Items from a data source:
⁂
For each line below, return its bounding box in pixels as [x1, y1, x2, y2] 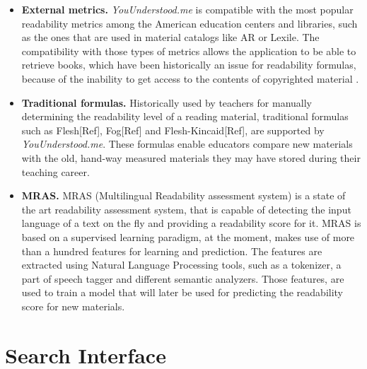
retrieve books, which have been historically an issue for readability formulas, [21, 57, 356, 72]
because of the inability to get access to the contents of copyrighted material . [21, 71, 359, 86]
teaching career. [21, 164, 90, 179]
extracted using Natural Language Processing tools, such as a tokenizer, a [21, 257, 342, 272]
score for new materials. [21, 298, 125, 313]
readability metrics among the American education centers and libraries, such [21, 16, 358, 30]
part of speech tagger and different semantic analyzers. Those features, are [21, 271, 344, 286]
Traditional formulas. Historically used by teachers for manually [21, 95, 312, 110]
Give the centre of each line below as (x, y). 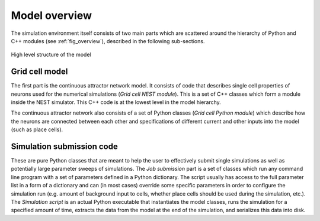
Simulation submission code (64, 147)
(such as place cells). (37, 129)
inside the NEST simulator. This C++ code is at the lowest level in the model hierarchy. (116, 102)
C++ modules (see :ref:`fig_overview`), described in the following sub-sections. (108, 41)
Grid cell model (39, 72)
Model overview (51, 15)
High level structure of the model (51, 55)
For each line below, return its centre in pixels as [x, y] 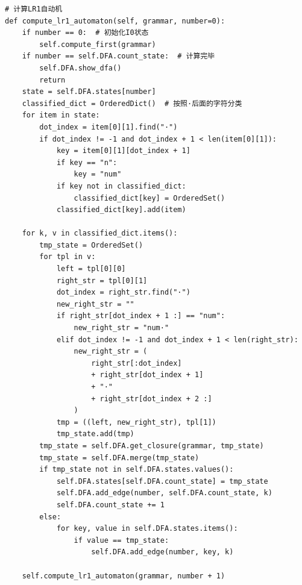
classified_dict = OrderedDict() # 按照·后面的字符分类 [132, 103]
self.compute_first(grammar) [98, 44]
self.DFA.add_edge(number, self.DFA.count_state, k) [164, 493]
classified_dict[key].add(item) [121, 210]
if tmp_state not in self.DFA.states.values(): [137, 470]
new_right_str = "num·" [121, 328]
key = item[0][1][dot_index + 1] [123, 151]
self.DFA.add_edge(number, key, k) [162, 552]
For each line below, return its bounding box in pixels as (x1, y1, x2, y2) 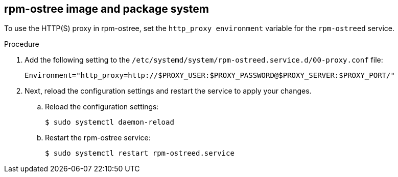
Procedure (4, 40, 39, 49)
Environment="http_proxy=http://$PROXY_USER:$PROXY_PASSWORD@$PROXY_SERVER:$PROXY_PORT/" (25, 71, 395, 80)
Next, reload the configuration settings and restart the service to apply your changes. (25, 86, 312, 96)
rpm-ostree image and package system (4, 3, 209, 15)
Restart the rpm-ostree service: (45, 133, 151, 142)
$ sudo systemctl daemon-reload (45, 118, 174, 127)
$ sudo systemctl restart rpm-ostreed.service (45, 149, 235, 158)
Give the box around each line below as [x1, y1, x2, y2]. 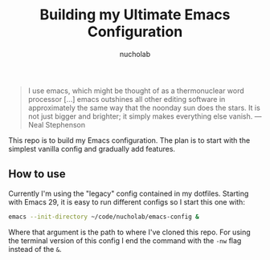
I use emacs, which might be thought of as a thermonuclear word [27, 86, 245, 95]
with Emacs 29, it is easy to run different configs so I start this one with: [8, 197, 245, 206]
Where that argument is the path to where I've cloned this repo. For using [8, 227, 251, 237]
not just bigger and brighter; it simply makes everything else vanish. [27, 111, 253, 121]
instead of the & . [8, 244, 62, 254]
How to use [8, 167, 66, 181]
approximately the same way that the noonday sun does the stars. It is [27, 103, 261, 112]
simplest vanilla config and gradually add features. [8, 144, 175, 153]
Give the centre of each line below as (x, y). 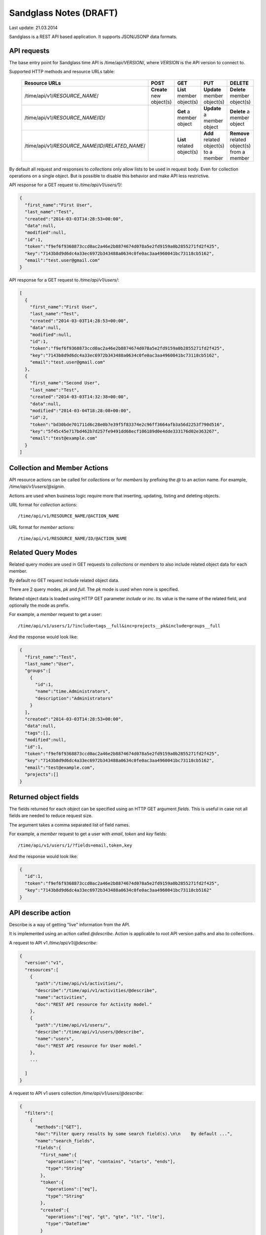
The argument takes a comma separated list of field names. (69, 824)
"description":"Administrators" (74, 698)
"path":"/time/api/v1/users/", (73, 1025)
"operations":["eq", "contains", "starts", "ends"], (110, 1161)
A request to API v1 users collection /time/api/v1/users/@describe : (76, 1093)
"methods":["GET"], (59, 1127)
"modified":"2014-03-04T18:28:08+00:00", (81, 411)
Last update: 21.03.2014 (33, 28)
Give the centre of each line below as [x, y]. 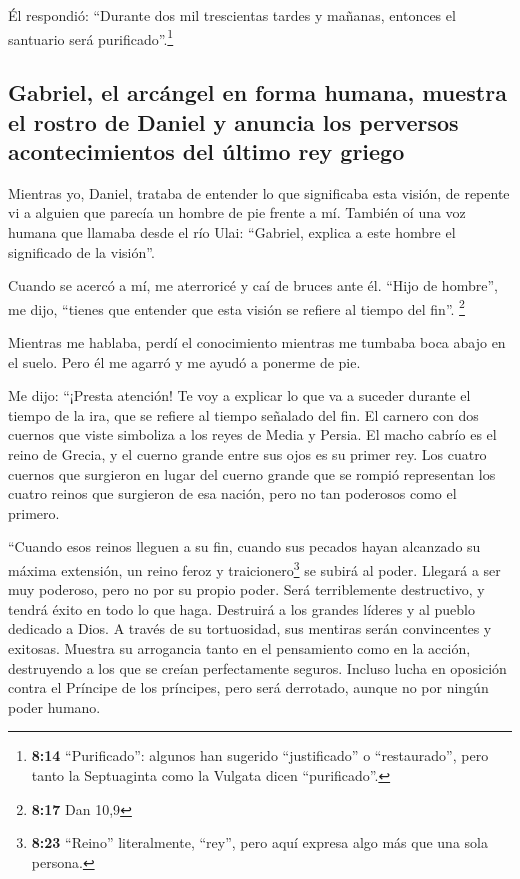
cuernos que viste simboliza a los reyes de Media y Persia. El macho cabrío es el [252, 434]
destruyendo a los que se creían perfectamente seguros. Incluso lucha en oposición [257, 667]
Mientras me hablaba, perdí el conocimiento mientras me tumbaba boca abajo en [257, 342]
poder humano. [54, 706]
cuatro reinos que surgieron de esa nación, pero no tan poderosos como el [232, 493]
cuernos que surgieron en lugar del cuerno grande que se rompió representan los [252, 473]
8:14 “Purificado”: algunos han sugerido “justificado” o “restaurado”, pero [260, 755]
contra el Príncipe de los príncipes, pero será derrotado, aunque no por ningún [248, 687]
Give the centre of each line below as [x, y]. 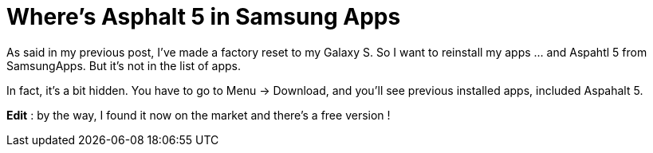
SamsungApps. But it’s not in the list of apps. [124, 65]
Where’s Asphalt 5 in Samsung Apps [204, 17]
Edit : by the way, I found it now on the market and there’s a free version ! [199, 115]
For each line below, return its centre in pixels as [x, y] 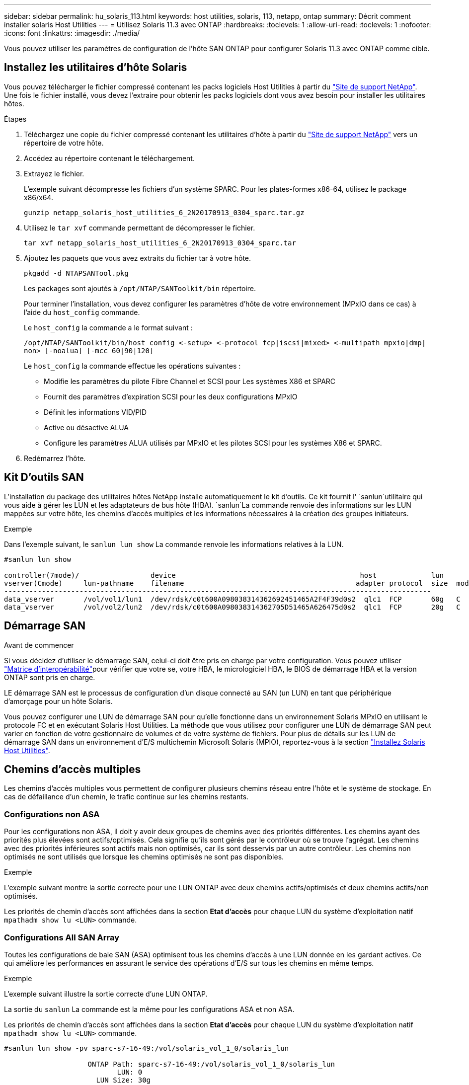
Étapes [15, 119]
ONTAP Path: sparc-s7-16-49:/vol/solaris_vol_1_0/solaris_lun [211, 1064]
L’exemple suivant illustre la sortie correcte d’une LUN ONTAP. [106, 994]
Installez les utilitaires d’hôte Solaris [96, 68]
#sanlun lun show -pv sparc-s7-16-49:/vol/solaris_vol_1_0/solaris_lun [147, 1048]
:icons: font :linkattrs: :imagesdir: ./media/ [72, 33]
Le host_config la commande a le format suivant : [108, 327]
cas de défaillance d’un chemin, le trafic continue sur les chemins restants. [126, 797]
⁂
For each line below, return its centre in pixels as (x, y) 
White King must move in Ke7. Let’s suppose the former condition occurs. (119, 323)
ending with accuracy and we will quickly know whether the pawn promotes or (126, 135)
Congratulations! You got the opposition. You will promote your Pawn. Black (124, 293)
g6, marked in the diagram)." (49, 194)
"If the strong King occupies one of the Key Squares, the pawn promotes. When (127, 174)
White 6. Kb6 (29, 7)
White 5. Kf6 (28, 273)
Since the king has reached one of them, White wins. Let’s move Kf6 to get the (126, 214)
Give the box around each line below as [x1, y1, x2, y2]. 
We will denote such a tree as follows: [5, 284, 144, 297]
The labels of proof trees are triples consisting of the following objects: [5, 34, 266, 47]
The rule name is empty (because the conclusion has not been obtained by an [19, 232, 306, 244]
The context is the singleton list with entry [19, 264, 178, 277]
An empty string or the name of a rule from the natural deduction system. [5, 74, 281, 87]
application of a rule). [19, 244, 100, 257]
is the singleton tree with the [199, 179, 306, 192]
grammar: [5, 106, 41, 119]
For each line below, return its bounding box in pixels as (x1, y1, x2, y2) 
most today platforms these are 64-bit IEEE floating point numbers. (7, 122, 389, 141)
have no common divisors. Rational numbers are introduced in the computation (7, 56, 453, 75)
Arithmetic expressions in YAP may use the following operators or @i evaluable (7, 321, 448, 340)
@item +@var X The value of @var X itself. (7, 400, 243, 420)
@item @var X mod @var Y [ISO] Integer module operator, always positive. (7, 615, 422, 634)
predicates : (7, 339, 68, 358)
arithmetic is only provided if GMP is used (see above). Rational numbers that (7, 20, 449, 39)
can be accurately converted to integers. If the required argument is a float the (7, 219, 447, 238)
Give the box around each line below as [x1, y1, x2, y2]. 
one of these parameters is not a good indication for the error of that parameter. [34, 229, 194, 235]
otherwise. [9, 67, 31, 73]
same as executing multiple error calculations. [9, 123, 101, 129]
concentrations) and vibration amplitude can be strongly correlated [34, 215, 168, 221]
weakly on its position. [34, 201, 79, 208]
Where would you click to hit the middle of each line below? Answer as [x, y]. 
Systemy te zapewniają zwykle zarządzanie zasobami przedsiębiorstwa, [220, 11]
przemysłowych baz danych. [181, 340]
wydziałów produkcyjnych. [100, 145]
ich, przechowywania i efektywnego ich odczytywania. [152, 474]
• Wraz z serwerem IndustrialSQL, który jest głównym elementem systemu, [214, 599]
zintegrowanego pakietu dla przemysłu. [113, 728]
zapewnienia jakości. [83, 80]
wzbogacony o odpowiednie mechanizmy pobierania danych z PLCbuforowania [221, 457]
⁂
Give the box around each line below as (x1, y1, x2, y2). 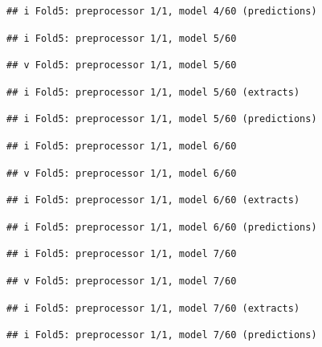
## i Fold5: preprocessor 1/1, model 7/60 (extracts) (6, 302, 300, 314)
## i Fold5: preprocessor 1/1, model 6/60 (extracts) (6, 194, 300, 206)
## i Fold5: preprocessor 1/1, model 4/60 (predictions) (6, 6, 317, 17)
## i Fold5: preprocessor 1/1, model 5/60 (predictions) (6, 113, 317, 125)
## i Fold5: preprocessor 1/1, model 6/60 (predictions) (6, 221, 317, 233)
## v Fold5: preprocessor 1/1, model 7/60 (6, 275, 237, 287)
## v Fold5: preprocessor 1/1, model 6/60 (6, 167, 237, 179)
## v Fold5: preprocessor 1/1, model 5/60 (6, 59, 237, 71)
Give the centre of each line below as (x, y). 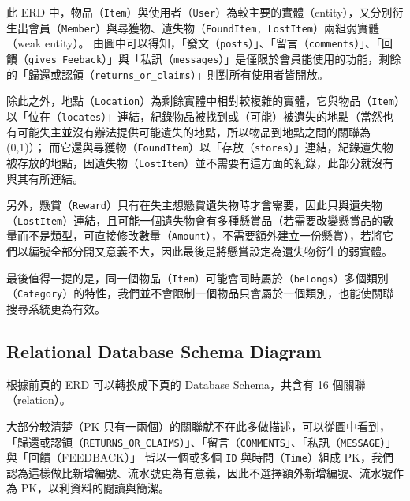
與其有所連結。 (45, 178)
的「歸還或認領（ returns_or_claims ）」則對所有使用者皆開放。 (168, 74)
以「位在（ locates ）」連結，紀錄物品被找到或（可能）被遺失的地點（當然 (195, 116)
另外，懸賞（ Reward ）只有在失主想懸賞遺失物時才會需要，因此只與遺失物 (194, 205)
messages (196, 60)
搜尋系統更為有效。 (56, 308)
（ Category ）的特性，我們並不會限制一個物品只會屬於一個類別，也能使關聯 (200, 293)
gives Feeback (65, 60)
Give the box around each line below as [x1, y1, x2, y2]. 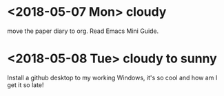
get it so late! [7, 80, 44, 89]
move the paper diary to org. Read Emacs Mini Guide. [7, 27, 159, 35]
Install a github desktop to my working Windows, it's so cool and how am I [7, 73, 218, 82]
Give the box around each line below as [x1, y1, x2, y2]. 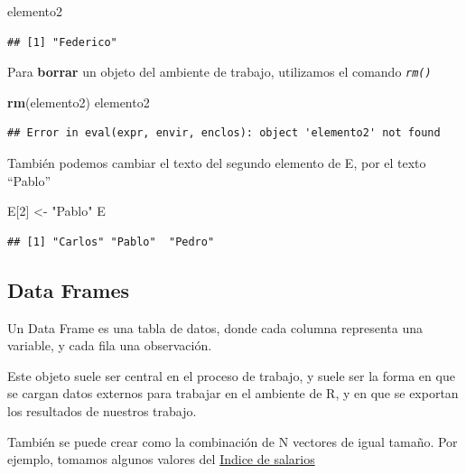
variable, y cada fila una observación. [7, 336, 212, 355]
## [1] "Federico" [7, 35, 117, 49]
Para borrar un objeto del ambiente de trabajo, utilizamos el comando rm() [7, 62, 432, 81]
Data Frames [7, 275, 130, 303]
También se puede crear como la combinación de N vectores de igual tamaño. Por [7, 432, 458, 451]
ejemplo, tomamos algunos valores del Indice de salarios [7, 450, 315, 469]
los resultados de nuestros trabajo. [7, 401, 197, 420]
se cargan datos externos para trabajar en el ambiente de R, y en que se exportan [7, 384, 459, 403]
⁂
Each line between the one holding "## v Fold5: preprocessor 1/1, model 5/60" and the one holding "se cargan datos", inclusive, should be copied exactly as it appears above, and pictures should be omitted.

## v Fold5: preprocessor 1/1, model 5/60 (6, 59, 237, 71)
Give the centre of each line below as (x, y). 
與其有所連結。 (45, 178)
的「歸還或認領（ returns_or_claims ）」則對所有使用者皆開放。 (168, 74)
以「位在（ locates ）」連結，紀錄物品被找到或（可能）被遺失的地點（當然 (195, 116)
另外，懸賞（ Reward ）只有在失主想懸賞遺失物時才會需要，因此只與遺失物 (194, 205)
messages (196, 60)
搜尋系統更為有效。 (56, 308)
（ Category ）的特性，我們並不會限制一個物品只會屬於一個類別，也能使關聯 (200, 293)
gives Feeback (65, 60)
Give the box around each line below as [x1, y1, x2, y2]. 
get it so late! [7, 80, 44, 89]
move the paper diary to org. Read Emacs Mini Guide. [7, 27, 159, 35]
Install a github desktop to my working Windows, it's so cool and how am I [7, 73, 218, 82]
Give the box around each line below as [x1, y1, x2, y2]. 
variable, y cada fila una observación. [7, 336, 212, 355]
## [1] "Federico" [7, 35, 117, 49]
Para borrar un objeto del ambiente de trabajo, utilizamos el comando rm() [7, 62, 432, 81]
Data Frames [7, 275, 130, 303]
También se puede crear como la combinación de N vectores de igual tamaño. Por [7, 432, 458, 451]
ejemplo, tomamos algunos valores del Indice de salarios [7, 450, 315, 469]
los resultados de nuestros trabajo. [7, 401, 197, 420]
se cargan datos externos para trabajar en el ambiente de R, y en que se exportan [7, 384, 459, 403]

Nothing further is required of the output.